Don’t worry. It’s simple to cope during the holidays, at the cafeteria, a dinner party or even the fanciest restaurant.
On weekends, in restaurants, on the job, when you travel a lot—unless someone imprisons you in a candy store—you really have nothing to worry about. Of course, the program is not completely adaptable to dinner parties given by people with fixed ideas about what everyone should eat. You’ll need a little ingenious diplomacy to get you out of that situation. Let’s examine possible scenarios one by one.
On the JobAt work, you’ll need to apply large doses of common sense. The coffee and Danish cart that circulates midmorning and mid-afternoon smells so good. The bagels on the conference-room table at the weekly staff meeting look so yummy. But if you’ve had a three-cheese and mushroom omelet for breakfast and a filling lunch, your resolve should be strong. Your resistance is at its greatest when you’re satiated. Does the cafeteria or nearby luncheonette serve suitable food? Check it out, because if it doesn’t, you’d better start brown-bagging it. Bring along some finger food—chicken drumsticks, hard-boiled or deviled eggs, slices of ham, cheese and steamed shrimp—to have with your green salad.
In RestaurantsControlled carb followers will usually find restaurants to be much more friend than foe. They stay in business because of their ability to make food taste great and supply good service. However, fast-food restaurants pose special challenges. Most main courses qualify as Atkins-acceptable. The trick is not to be seduced by all the extras. If it’s at all possible, know what you’re going to order before you walk in. And don’t go for the carbohydrate extras just because they’re right in front of you. You could safely eat all your weekly meals in a restaurant as long as you become familiar with the possibilities of the menu and are alert for hidden pitfalls.
If the eating establishment is one you patronize often, talk to the waiter or the maître d’ and make it crystal clear that you’re on a plan that permits no sugar in any manner, shape or form. This way you can root out hidden sugar in salad dressings or even in such prepared dishes as tuna-fish salad.
Go right down the menu and make sure your appetizer, main course and salad all qualify as controlled carb. Avoid sauces, breading and flour as a thickener. Such carbohydrate ingredients can be hidden in surprising places. There may be flour or grain in your hamburgers, or bread crumbs in your crab cakes. Be alert.
Finally, engage the server with all the determination and finesse you can muster, and tell him or her what you can’t have in your food. Don’t hesitate to inquire firmly and insistently about what is in a particular dish. Very few waiters are offended if you make it clear how important this is to you. After all, you’re the one who’s going to tip him at the end of the meal.

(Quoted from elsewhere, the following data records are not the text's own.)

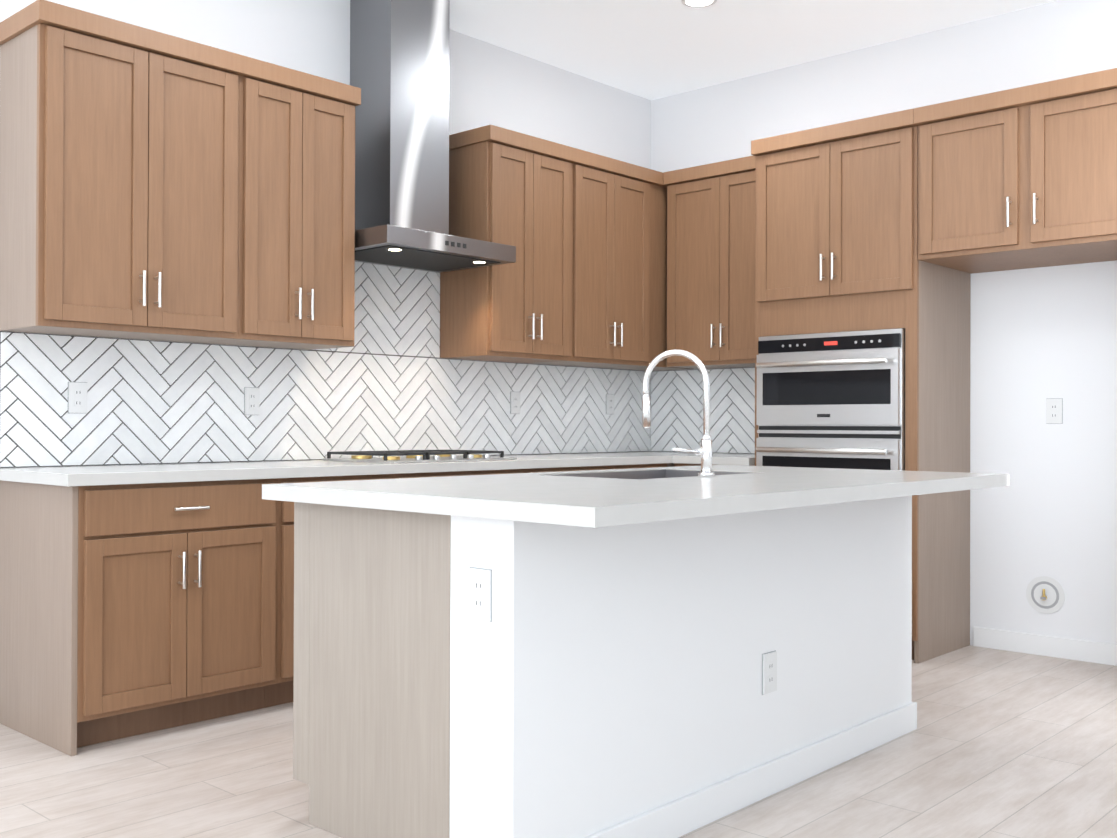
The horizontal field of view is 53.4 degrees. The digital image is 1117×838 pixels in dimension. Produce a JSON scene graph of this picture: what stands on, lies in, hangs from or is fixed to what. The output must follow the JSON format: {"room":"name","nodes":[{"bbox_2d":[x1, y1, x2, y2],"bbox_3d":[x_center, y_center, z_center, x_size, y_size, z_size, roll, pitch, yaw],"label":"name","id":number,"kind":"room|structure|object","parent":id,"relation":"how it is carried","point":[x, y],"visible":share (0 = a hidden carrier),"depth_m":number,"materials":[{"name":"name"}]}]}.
{"room":"kitchen","nodes":[
{"label":"kitchen","id":0,"kind":"room"},
{"bbox_2d":[0,0,650,467],"bbox_3d":[-2.342,-0.448,3.737,0.130,3.076,8.720,0,0,43],"label":"wall","id":1,"kind":"structure","parent":0,"point":[390,380],"depth_m":5.09,"materials":[{"name":"white tile"}]},
{"bbox_2d":[68,382,86,413],"bbox_3d":[-1.819,-0.081,4.205,0.008,0.119,0.074,0,0,43],"label":"electrical outlet","id":2,"kind":"object","parent":1,"relation":"attached to","point":[77,397],"visible":1,"depth_m":4.20,"materials":[{"name":"white plastic"}]},
{"bbox_2d":[0,0,263,344],"bbox_3d":[-1.601,-0.865,4.194,0.362,1.100,0.839,0,0,43],"label":"upper cabinet","id":3,"kind":"object","parent":1,"relation":"attached to","point":[156,186],"depth_m":4.00,"materials":[{"name":"brown wood"}]},
{"bbox_2d":[244,387,259,414],"bbox_3d":[-1.312,-0.076,4.757,0.008,0.119,0.074,0,0,43],"label":"electrical outlet","id":4,"kind":"object","parent":1,"relation":"attached to","point":[251,400],"visible":1,"depth_m":4.75,"materials":[{"name":"white plastic"}]},
{"bbox_2d":[232,61,360,349],"bbox_3d":[-1.203,-0.862,4.627,0.362,1.100,0.634,0,0,43],"label":"upper cabinet","id":5,"kind":"object","parent":1,"relation":"attached to","point":[309,120],"depth_m":4.56,"materials":[{"name":"brown wood"}]},
{"bbox_2d":[0,261,650,467],"bbox_3d":[-0.723,-0.319,5.412,0.010,1.013,3.819,0,0,43],"label":"backsplash","id":6,"kind":"structure","parent":1,"relation":"attached to","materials":[{"name":"grey tile"}]},
{"bbox_2d":[350,0,515,272],"bbox_3d":[-0.654,-1.349,5.087,0.550,1.244,0.760,0,0,43],"label":"range hood","id":7,"kind":"object","parent":1,"relation":"attached to","point":[399,63],"visible":0.92,"depth_m":5.05,"materials":[{"name":"silver metal"}]},
{"bbox_2d":[439,124,587,364],"bbox_3d":[-0.234,-0.853,5.684,0.362,1.100,0.674,0,0,43],"label":"upper cabinet","id":8,"kind":"object","parent":1,"relation":"attached to","point":[528,193],"depth_m":5.50,"materials":[{"name":"brown wood"}]},
{"bbox_2d":[510,392,519,413],"bbox_3d":[-0.230,-0.087,5.936,0.008,0.119,0.074,0,0,43],"label":"electrical outlet","id":9,"kind":"object","parent":1,"relation":"attached to","point":[514,402],"visible":1,"depth_m":5.93,"materials":[{"name":"white plastic"}]},
{"bbox_2d":[548,152,655,368],"bbox_3d":[0.142,-0.850,6.094,0.362,1.100,0.734,0,0,43],"label":"upper cabinet","id":10,"kind":"object","parent":1,"relation":"attached to","point":[621,195],"depth_m":6.06,"materials":[{"name":"brown wood"}]},
{"bbox_2d":[606,394,614,413],"bbox_3d":[0.304,-0.087,6.518,0.008,0.119,0.074,0,0,43],"label":"electrical outlet","id":11,"kind":"object","parent":1,"relation":"attached to","point":[610,403],"visible":1,"depth_m":6.51,"materials":[{"name":"white plastic"}]},
{"bbox_2d":[624,171,671,370],"bbox_3d":[0.419,-0.847,6.396,0.362,1.100,0.234,0,0,43],"label":"upper cabinet","id":12,"kind":"object","parent":1,"relation":"attached to","point":[661,190],"depth_m":6.34,"materials":[{"name":"brown wood"}]},
{"bbox_2d":[668,367,692,369],"bbox_3d":[0.599,-0.846,6.592,0.362,1.100,0.298,0,0,43],"label":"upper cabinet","id":13,"kind":"object","parent":1,"relation":"attached to","point":[673,368],"depth_m":6.56,"materials":[{"name":"brown wood"}]},
{"bbox_2d":[0,645,1116,837],"bbox_3d":[0.596,1.136,1.028,8.120,0.100,8.720,0,0,43],"label":"floor","id":14,"kind":"structure","parent":0,"point":[997,743],"depth_m":3.40,"materials":[{"name":"beige wood"}]},
{"bbox_2d":[0,477,303,755],"bbox_3d":[-1.505,0.657,4.103,0.622,0.876,0.844,0,0,43],"label":"base cabinet","id":15,"kind":"object","parent":14,"relation":"on","point":[128,610],"depth_m":3.83,"materials":[{"name":"brown wood"}]},
{"bbox_2d":[304,473,415,481],"bbox_3d":[-1.084,0.661,4.562,0.622,0.876,0.698,0,0,43],"label":"base cabinet","id":16,"kind":"object","parent":14,"relation":"on","point":[408,475],"depth_m":4.44,"materials":[{"name":"brown wood"}]},
{"bbox_2d":[416,468,543,477],"bbox_3d":[-0.634,0.665,5.052,0.622,0.876,0.928,0,0,43],"label":"base cabinet","id":17,"kind":"object","parent":14,"relation":"on","point":[485,472],"depth_m":4.92,"materials":[{"name":"brown wood"}]},
{"bbox_2d":[544,465,623,471],"bbox_3d":[-0.168,0.669,5.561,0.622,0.876,0.748,0,0,43],"label":"base cabinet","id":18,"kind":"object","parent":14,"relation":"on","point":[613,466],"depth_m":5.44,"materials":[{"name":"brown wood"}]},
{"bbox_2d":[293,496,916,837],"bbox_3d":[0.262,0.660,3.514,0.901,0.875,2.024,0,0,43],"label":"kitchen island","id":19,"kind":"object","parent":14,"relation":"on","point":[597,682],"visible":0.83,"depth_m":2.85,"materials":[{"name":"paint"}]},
{"bbox_2d":[468,567,491,621],"bbox_3d":[-0.180,0.401,2.542,0.074,0.119,0.008,0,0,43],"label":"outlet","id":20,"kind":"object","parent":19,"relation":"attached to","point":[479,593],"visible":1,"depth_m":2.54,"materials":[{"name":"white plastic"}]},
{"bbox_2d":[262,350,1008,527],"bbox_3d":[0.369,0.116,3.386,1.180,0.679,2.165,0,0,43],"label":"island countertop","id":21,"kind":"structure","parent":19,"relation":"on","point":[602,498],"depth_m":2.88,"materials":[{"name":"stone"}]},
{"bbox_2d":[552,470,746,478],"bbox_3d":[0.317,0.321,3.720,0.454,0.271,0.724,0,0,43],"label":"sink","id":22,"kind":"object","parent":21,"relation":"in","point":[617,474],"depth_m":3.96,"materials":[{"name":"silver metal"}]},
{"bbox_2d":[642,350,714,476],"bbox_3d":[0.359,-0.021,3.537,0.241,0.405,0.170,0,0,43],"label":"faucet","id":23,"kind":"object","parent":21,"relation":"on","point":[705,451],"depth_m":3.51,"materials":[{"name":"white metal"}]},
{"bbox_2d":[762,650,776,694],"bbox_3d":[0.619,0.742,3.251,0.008,0.119,0.074,0,0,43],"label":"outlet","id":24,"kind":"object","parent":19,"relation":"attached to","point":[769,672],"visible":1,"depth_m":3.24,"materials":[{"name":"white plastic"}]},
{"bbox_2d":[624,463,671,468],"bbox_3d":[0.176,0.672,5.935,0.622,0.876,0.564,0,0,43],"label":"base cabinet","id":25,"kind":"object","parent":14,"relation":"on","point":[664,464],"depth_m":5.82,"materials":[{"name":"brown wood"}]},
{"bbox_2d":[672,463,754,466],"bbox_3d":[0.998,0.675,5.994,0.498,0.876,0.622,0,0,43],"label":"base cabinet","id":26,"kind":"object","parent":14,"relation":"on","point":[673,464],"depth_m":5.91,"materials":[{"name":"brown wood"}]},
{"bbox_2d":[0,452,754,486],"bbox_3d":[-0.325,0.207,5.018,1.126,0.040,3.853,0,0,43],"label":"countertop","id":27,"kind":"structure","parent":26,"relation":"on","point":[68,476],"depth_m":4.33,"materials":[{"name":"stone"}]},
{"bbox_2d":[322,450,517,462],"bbox_3d":[-0.620,0.167,5.043,0.500,0.038,0.730,0,0,43],"label":"cooktop","id":28,"kind":"object","parent":27,"relation":"in","point":[411,456],"visible":1,"depth_m":4.92,"materials":[{"name":"silver metal"}]},
{"bbox_2d":[751,109,970,662],"bbox_3d":[1.473,-0.143,5.501,0.858,2.510,0.715,0,0,43],"label":"tall cabinet","id":29,"kind":"object","parent":14,"relation":"on","point":[862,336],"visible":0.81,"depth_m":5.26,"materials":[{"name":"brown wood"}]},
{"bbox_2d":[756,328,904,470],"bbox_3d":[1.295,0.132,5.324,0.761,1.087,0.217,0,0,43],"label":"oven","id":30,"kind":"object","parent":29,"relation":"in","point":[827,397],"depth_m":5.26,"materials":[{"name":"silver metal"}]},
{"bbox_2d":[450,0,1056,99],"bbox_3d":[0.607,-2.040,1.045,8.120,0.100,8.720,0,0,43],"label":"ceiling","id":31,"kind":"structure","parent":0,"point":[651,49],"depth_m":5.63,"materials":[{"name":"white paint"}]},
{"bbox_2d":[681,0,716,7],"bbox_3d":[0.661,-1.964,5.215,0.170,0.007,0.170,0,0,43],"label":"recessed light","id":32,"kind":"object","parent":31,"relation":"in","point":[697,3],"visible":1,"depth_m":5.24,"materials":[{"name":"white"}]},
{"bbox_2d":[650,0,1116,644],"bbox_3d":[3.553,-0.426,4.164,8.000,3.076,0.120,0,0,43],"label":"wall","id":33,"kind":"structure","parent":0,"point":[1038,336],"depth_m":5.32,"materials":[{"name":"white paint"}]},
{"bbox_2d":[651,367,754,453],"bbox_3d":[0.980,-0.048,6.433,1.116,0.492,0.010,0,0,43],"label":"backsplash","id":34,"kind":"structure","parent":33,"relation":"attached to","point":[676,408],"depth_m":6.56,"materials":[{"name":"grey tile"}]},
{"bbox_2d":[663,155,754,368],"bbox_3d":[0.986,-0.847,6.168,0.747,1.100,0.399,0,0,43],"label":"upper cabinet","id":35,"kind":"object","parent":33,"relation":"attached to","point":[711,266],"visible":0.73,"depth_m":6.08,"materials":[{"name":"brown wood"}]},
{"bbox_2d":[914,68,1116,273],"bbox_3d":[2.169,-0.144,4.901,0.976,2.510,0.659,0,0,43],"label":"upper cabinet","id":36,"kind":"object","parent":33,"relation":"attached to","point":[1024,177],"visible":1,"depth_m":4.73,"materials":[{"name":"brown wood"}]},
{"bbox_2d":[973,626,1116,665],"bbox_3d":[4.197,1.063,3.469,5.863,0.095,0.013,0,0,43],"label":"baseboard","id":37,"kind":"structure","parent":33,"relation":"attached to","point":[1069,648],"depth_m":5.20,"materials":[{"name":"white"}]},
{"bbox_2d":[1026,576,1064,613],"bbox_3d":[2.281,0.828,5.216,0.176,0.176,0.034,0,0,43],"label":"outlet box","id":38,"kind":"object","parent":33,"relation":"attached to","point":[1045,594],"visible":1,"depth_m":5.22,"materials":[{"name":"white plastic"}]},
{"bbox_2d":[1046,398,1062,423],"bbox_3d":[2.322,-0.037,5.203,0.074,0.119,0.008,0,0,43],"label":"outlet","id":39,"kind":"object","parent":33,"relation":"attached to","point":[1054,410],"visible":1,"depth_m":5.20,"materials":[{"name":"white plastic"}]}
]}

The fun comes when you discover restaurants that do great things with the acceptable foods you can eat freely. It shouldn’t be too difficult to find a good cut of meat, fish or fowl with the right seasonings, prepared well and without carbohydrates. You can eat thousands of wonderful restaurant meals—100 percent in compliance with Atkins. Many upscale establishments offer lobster, roast beef, rack of lamb, crispy duck and poached salmon. Ladies and gentlemen, this is the true gourmet’s delight. If you’re going to lose weight, you might as well do it with satisfying quantities of fine food.
The trick in restaurants is to not start eating until the appetizer or main course arrives. Or ask for a tray of celery and olives in lieu of bread. If your companions want bread on the table, move the breadbasket to the far end of the table so it won’t be under your nose. And don’t forget to never save room for dessert.
Social OccasionsDinner parties can be real obstacle courses. At a pasta party, for example, there is a possibility that you may find nothing acceptable to eat. Remember that going off program for just one meal could set you back for nearly a week in regard to weight loss. The better policy is to let your host know beforehand that your doctor has prescribed a certain diet, and politely ask what is being served. If the meal does not qualify, simply have a high-protein/high-fat entrée and a salad before you leave home. Or, if you fear that protein food will be in short supply—at a buffet, perhaps—make sure you bring something along.
Now, for the Thanksgiving holiday coming up,
Five Strategies for Surviving the Holidays.
1. Don’t arrive at the holiday meal famished. Eat a small low-carb meal beforehand, or enjoy a filling snack to stabilize your blood sugar.
2. Avoid keeping dishes of candy around the house as a decorative touch. Instead, fill pretty bowls with potpourri, pinecones or colorful ornaments.
3. If you receive holiday food gifts such as chocolates or gift baskets filled with refined carbs, donate them to a shelter or take them to a holiday party so they don’t tempt you on a daily basis.
4. Set out bowls of whole nuts and a nutcracker rather than dishes filled with candy or sweetened nuts. Nuts in their shells are traditional at this time of year—plus, it takes time and effort to crack them, so you probably won’t eat too many.
5. Instead of unwinding after a day of shopping or seeking peace from holiday stress with high-carb drinks like hot chocolate and apple cider, enjoy a cup of soothing peppermint tea by the fire.